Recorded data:
########

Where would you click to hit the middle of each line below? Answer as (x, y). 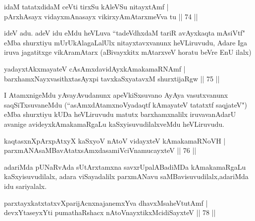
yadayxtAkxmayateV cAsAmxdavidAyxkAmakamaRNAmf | (95, 68)
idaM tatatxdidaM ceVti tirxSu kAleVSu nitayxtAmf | (86, 6)
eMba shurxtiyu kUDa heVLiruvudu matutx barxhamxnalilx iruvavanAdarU (120, 114)
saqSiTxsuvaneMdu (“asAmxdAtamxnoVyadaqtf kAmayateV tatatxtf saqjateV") (126, 104)
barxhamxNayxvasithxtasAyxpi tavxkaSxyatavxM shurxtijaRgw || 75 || (112, 78)
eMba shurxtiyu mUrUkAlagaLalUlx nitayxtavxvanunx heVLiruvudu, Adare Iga (126, 42)
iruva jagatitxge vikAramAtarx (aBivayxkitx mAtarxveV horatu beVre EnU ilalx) (128, 52)
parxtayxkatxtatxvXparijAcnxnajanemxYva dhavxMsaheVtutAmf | (106, 203)

########

Read the data above. Pull out each line in which the string "heVLiruvudu" appears.

Answer space:
eMba shurxtiyu kUDa heVLiruvudu matutx barxhamxnalilx iruvavanAdarU (120, 114)
eMba shurxtiyu mUrUkAlagaLalUlx nitayxtavxvanunx heVLiruvudu, Adare Iga (126, 42)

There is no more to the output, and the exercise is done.